**Problem to work on:**
Show each line of the data below in which "fifth" occurs.

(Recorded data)
◇ ◇ ◇ ◇

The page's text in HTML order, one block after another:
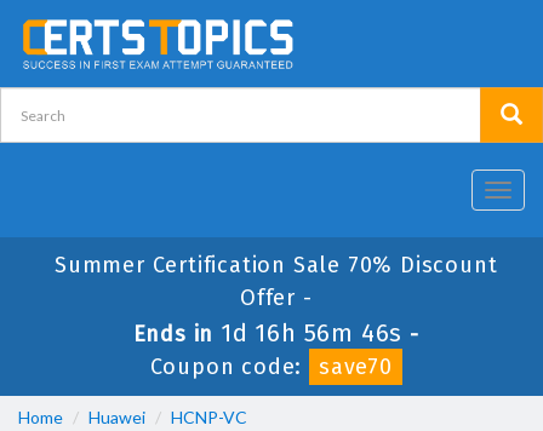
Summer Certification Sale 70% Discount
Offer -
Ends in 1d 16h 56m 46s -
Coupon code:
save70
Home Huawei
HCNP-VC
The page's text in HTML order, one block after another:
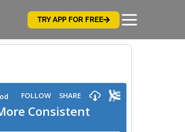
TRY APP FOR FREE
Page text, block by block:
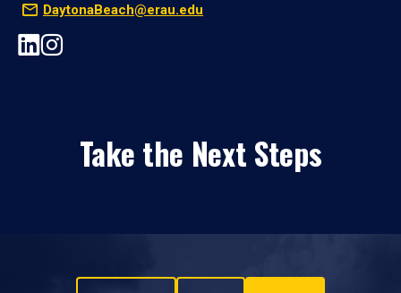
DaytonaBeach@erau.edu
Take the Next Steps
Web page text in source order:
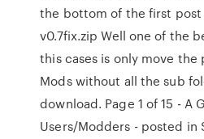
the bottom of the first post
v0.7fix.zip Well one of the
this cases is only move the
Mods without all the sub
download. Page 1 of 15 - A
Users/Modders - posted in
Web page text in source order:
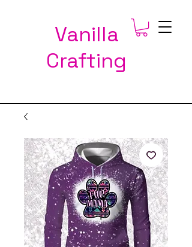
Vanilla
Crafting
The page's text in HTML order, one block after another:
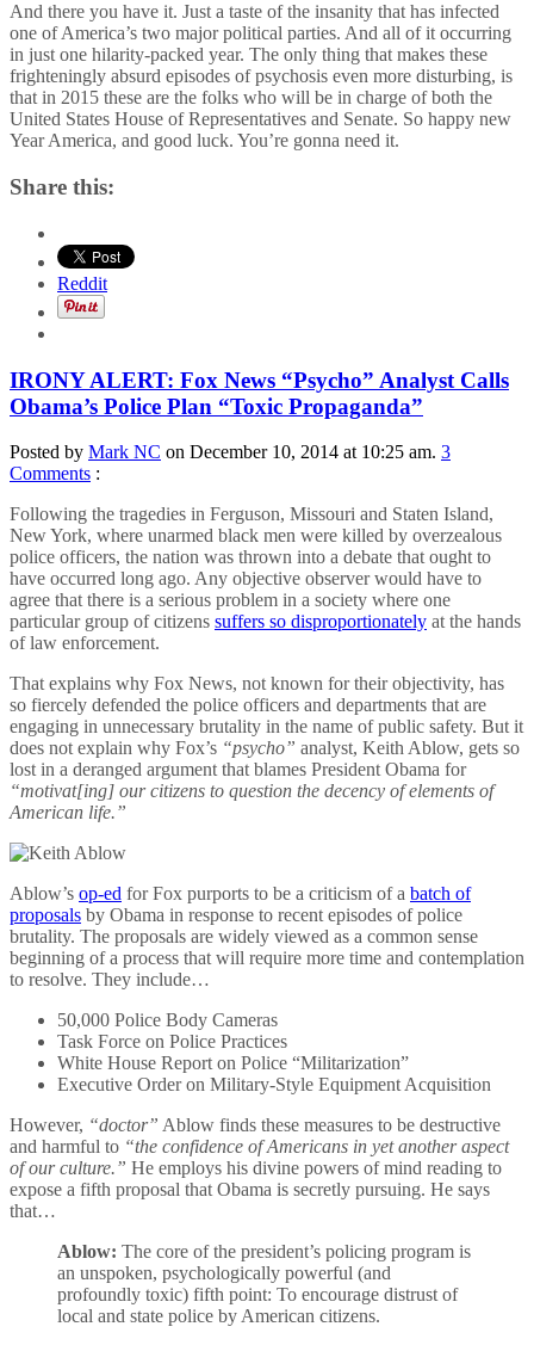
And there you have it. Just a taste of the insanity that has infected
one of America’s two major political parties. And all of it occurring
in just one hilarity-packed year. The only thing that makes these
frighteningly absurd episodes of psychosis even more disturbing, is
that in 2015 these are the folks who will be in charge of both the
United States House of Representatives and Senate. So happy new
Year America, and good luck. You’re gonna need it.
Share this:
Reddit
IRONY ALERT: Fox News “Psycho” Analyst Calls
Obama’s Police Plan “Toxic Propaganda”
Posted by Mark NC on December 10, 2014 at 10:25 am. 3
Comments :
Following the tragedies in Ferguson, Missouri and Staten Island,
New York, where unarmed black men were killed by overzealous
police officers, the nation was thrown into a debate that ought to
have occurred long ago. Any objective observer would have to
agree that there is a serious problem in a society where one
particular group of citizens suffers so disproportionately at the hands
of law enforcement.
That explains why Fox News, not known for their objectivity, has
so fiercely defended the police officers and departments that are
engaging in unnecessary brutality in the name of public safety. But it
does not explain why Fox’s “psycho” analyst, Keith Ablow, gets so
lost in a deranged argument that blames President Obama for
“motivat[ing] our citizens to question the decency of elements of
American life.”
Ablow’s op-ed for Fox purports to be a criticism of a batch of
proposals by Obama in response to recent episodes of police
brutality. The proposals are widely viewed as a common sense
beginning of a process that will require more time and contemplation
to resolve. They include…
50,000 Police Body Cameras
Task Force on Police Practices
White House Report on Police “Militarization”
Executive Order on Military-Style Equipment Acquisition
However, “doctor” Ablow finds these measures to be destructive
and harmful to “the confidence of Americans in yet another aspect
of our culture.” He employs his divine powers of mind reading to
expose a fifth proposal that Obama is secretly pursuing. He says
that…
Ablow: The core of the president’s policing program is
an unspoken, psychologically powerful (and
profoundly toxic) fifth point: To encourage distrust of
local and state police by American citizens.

◇ ◇ ◇ ◇

**Exercise output:**
expose a fifth proposal that Obama is secretly pursuing. He says
profoundly toxic) fifth point: To encourage distrust of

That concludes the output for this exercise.